Which lines of the entries contain the string "step"? Copy each of them.

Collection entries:
▼

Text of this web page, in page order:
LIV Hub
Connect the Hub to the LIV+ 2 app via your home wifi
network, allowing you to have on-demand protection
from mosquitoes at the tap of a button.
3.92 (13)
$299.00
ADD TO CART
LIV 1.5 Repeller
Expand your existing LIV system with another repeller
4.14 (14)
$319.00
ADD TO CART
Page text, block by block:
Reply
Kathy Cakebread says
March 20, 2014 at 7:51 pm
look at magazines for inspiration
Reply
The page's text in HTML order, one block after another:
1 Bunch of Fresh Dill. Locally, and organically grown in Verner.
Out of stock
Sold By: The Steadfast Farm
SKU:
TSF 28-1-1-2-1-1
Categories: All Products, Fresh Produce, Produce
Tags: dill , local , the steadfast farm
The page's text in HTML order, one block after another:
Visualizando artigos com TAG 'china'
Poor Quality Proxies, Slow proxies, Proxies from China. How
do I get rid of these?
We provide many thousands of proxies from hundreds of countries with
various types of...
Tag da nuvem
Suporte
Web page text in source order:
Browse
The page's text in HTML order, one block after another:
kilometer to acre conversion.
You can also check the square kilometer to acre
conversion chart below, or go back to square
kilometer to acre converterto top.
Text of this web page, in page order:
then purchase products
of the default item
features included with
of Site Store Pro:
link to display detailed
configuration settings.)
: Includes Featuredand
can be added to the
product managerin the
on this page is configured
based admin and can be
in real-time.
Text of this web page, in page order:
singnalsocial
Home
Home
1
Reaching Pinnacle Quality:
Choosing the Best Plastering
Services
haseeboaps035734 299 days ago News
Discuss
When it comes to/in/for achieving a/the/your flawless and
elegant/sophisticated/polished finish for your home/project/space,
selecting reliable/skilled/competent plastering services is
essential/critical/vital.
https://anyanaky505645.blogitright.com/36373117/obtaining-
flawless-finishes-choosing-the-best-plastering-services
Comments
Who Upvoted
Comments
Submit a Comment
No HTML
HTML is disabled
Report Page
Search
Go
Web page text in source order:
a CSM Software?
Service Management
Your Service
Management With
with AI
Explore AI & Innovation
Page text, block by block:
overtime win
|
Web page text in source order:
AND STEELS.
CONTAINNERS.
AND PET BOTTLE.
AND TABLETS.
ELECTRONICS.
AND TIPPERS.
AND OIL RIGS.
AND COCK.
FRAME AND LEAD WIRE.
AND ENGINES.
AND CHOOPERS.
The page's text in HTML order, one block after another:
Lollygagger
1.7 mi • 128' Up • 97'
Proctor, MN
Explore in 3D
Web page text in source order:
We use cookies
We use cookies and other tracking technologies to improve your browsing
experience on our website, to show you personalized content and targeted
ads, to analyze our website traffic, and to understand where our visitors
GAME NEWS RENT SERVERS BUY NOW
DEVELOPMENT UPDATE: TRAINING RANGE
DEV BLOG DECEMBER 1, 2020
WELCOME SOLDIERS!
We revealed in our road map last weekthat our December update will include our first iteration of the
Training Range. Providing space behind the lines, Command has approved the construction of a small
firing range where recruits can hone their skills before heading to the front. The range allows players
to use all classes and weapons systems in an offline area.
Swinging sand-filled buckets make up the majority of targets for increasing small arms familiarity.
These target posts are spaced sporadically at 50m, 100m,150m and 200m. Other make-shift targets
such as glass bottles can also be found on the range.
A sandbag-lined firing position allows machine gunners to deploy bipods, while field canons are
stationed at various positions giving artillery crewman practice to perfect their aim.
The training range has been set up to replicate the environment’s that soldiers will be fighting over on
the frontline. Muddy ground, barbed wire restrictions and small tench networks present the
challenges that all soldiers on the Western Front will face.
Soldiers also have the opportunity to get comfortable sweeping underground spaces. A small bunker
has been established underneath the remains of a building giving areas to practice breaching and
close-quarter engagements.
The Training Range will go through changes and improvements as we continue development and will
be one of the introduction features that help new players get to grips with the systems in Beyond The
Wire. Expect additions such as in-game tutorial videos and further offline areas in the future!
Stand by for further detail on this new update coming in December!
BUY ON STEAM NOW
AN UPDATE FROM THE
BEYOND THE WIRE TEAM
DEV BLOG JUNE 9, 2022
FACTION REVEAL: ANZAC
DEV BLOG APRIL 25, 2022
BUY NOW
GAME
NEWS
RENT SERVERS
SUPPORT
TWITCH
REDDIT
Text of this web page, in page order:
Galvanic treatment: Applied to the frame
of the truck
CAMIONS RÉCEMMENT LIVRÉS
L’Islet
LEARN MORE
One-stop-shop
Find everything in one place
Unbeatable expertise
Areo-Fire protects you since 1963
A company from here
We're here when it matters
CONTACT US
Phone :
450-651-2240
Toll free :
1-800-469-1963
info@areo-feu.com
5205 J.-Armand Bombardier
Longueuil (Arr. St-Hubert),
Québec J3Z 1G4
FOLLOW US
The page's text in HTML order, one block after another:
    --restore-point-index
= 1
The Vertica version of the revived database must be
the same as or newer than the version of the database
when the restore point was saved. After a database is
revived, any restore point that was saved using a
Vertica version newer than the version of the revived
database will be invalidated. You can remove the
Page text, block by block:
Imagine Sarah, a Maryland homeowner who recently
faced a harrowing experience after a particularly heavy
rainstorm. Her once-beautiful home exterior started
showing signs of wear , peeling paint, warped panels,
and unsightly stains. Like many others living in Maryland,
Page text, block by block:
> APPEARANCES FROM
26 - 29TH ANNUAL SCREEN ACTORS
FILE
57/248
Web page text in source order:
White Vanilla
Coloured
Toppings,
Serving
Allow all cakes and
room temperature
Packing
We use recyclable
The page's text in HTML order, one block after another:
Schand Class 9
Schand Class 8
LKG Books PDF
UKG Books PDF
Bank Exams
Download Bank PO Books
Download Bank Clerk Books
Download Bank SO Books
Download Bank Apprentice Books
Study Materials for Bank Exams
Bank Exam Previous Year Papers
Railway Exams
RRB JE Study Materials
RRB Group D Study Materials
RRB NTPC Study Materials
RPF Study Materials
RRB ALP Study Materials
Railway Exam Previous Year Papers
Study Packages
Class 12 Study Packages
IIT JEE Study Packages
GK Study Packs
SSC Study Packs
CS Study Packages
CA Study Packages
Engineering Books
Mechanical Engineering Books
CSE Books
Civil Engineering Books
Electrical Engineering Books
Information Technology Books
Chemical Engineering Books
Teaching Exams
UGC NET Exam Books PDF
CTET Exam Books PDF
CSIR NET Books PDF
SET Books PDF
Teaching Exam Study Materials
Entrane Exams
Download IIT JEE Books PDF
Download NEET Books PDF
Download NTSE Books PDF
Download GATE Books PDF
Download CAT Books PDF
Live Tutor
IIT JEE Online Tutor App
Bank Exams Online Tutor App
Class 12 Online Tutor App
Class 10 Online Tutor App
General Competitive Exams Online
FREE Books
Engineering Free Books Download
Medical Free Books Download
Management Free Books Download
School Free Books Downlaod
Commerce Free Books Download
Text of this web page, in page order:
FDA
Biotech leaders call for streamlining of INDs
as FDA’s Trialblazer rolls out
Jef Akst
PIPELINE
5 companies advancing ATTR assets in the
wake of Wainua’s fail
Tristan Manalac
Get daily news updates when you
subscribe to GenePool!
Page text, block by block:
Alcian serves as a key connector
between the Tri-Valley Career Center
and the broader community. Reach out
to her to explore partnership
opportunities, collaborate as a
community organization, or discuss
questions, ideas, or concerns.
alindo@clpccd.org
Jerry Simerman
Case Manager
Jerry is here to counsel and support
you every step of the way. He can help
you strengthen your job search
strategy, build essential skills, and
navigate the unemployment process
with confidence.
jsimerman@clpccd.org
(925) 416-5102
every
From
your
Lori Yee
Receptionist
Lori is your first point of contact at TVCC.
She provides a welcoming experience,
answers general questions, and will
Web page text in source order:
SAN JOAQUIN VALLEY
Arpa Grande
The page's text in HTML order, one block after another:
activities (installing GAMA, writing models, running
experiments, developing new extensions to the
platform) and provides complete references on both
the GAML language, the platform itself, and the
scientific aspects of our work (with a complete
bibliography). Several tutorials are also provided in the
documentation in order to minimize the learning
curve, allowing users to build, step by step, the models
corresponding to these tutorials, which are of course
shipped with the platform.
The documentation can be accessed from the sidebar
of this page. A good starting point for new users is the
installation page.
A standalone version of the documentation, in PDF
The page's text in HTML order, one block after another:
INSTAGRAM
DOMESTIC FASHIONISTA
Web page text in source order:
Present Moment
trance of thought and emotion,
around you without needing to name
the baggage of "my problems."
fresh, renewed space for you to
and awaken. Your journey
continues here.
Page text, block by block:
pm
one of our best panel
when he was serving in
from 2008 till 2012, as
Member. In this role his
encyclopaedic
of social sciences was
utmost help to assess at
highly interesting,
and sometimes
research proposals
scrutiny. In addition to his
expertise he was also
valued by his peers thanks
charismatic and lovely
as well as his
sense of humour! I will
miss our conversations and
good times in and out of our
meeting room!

▲

__OUTPUT FOR THIS TASK__:
you every step of the way. He can help
curve, allowing users to build, step by step, the models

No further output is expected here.